— TASK DIRECTIONS —
Every line of the entries below that carries the string "learning" should be copied.
(DATASET)
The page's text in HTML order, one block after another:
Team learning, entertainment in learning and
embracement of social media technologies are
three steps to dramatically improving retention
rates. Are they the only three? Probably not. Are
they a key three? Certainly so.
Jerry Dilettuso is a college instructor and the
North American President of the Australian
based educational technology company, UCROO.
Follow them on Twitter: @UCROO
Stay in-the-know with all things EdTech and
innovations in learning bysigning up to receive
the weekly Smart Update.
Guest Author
(End DATASET)
— RESPONSE TO THIS EXERCISE —
Team learning, entertainment in learning and
innovations in learning bysigning up to receive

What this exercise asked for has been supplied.